BRIEF:
Output the entries in full and verbatim, pictures omitted.

:: RECORDS FOR PROCESSING

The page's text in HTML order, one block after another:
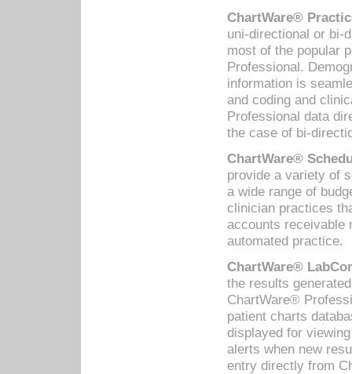
ChartWare®
uni-directional or bi-
most of the popular
Professional.
information is
and coding and
Professional data
the case of bi-
ChartWare®
provide a variety of
a wide range of
clinician practices
accounts receivable
automated practice.
ChartWare®
the results
ChartWare®
patient charts
displayed for
alerts when new
entry directly from
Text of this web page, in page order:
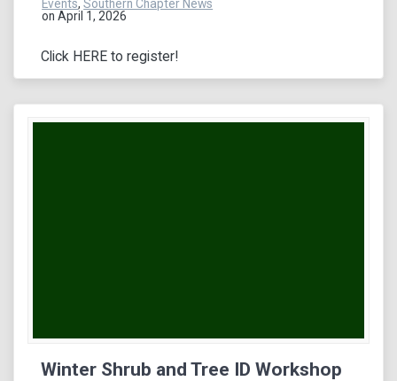
Events,Southern Chapter News
on April 1, 2026
Click HERE to register!
Winter Shrub and Tree ID Workshop
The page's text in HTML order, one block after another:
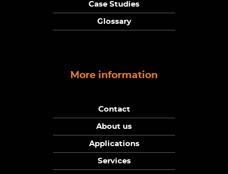
Case Studies
Glossary
More information
Contact
About us
Applications
Services
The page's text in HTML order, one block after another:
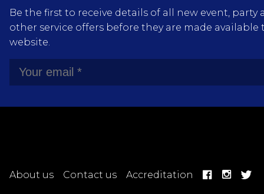
Be the first to receive details of all new event,
other service offers before they are made
website.
About us Contact us Accreditation
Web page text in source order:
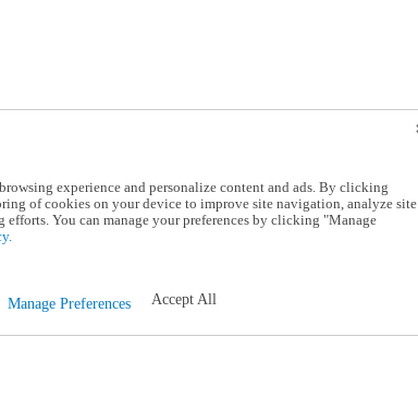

::::

RESPONSE AREA:
The page's text in HTML order, one block after another:
ChartWare®
uni-directional or bi-
most of the popular
Professional.
information is
and coding and
Professional data
the case of bi-
ChartWare®
provide a variety of
a wide range of
clinician practices
accounts receivable
automated practice.
ChartWare®
the results
ChartWare®
patient charts
displayed for
alerts when new
entry directly from
Text of this web page, in page order:
Events,Southern Chapter News
on April 1, 2026
Click HERE to register!
Winter Shrub and Tree ID Workshop
The page's text in HTML order, one block after another:
Case Studies
Glossary
More information
Contact
About us
Applications
Services
The page's text in HTML order, one block after another:
Be the first to receive details of all new event,
other service offers before they are made
website.
About us Contact us Accreditation
Web page text in source order:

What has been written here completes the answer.